Which is the best pool for mining?

A guide for choosing the right pool for new miners


This question gets asked by every miner at the beginning when they are testing the waters with bitcoin mining. A lot of great pools are out there and at the end of the day it boils down to your personal choice. There is really no single best pool, but there is most likely a pool that is right for you, based on _your_ requirements and preferences. This guide won’t tell you which pool is best, but it will help you choose one according to your own liking.

(This guide is more suitable for miners with a limited hashing power, those who are at the beginning stages of their bitcoin mining commitments or those who consider themselves to be casual miners.
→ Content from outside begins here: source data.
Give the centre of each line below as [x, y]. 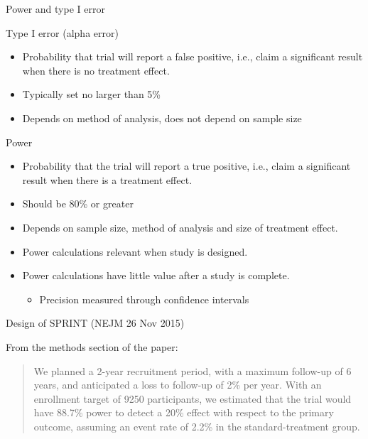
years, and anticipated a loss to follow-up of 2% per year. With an [178, 385]
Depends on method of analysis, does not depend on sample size [162, 118]
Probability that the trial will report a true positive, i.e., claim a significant [186, 166]
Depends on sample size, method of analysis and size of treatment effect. [180, 227]
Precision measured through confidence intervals [144, 299]
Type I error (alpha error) [62, 32]
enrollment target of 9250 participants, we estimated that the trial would [193, 398]
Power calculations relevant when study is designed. [135, 251]
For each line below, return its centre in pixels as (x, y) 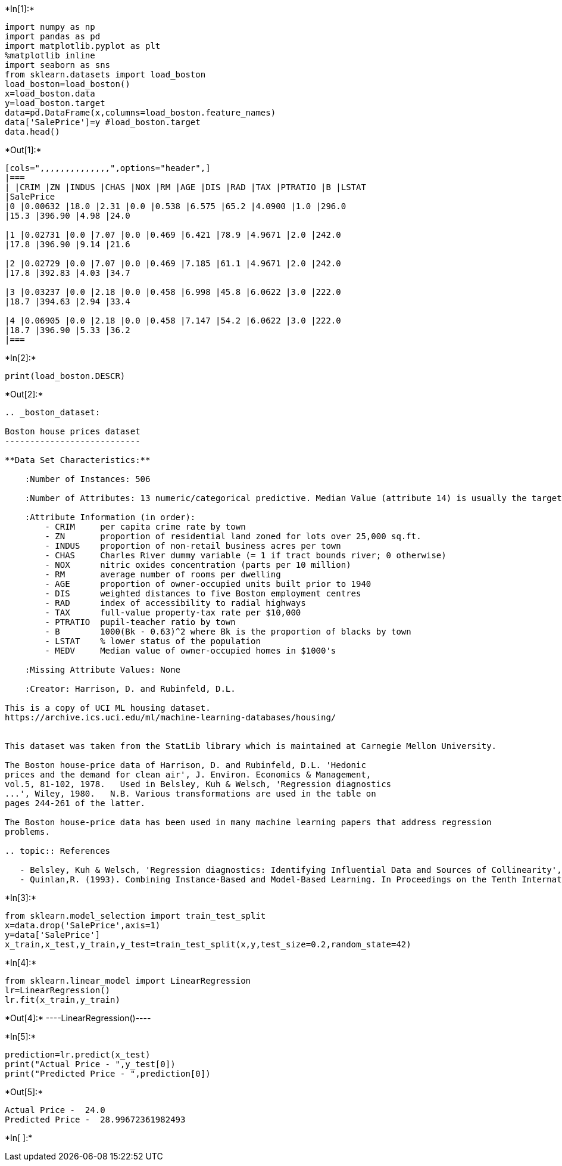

Hardcore miners, especially those with multi-GHash rigs already know all there is to know about different pools and have already figured out what works for them.)

Before I go into more detail, please note that there are at least two pretty comprehensive lists of pool features available to you (at least that I know of):

You should read up on the above information before you go through this guide. While these places are excellent sources of information, they can be a bit overwhelming for the beginner, hence my effort to ease things a bit by providing a subjective guide below.

I found that the following factors were most important for me in choosing the right pool:

  • What is the reward method – Proportional/Pay Per Share/Score Based/PPLNS
  • What fee they charge for mining and withdrawal of funds
  • How frequently they find a block (means how frequently I get rewarded)
  • How easy it is to withdraw funds
  • What kind of stats they provide
  • Do they offer BTC + NMC merged mining?
  • How stable is the pool?

What you need to do is sort the above points according to importance as per your personal preference and then use them to prune out the pools that do not meet your required criteria. For example, my top requirement at the moment is merged mining, since it offers 10% to 13% more reward at the moment without any extra effort on my part. So pools that do not offer merged mining automatically get pushed to second tier in my list no matter how well they do in other areas.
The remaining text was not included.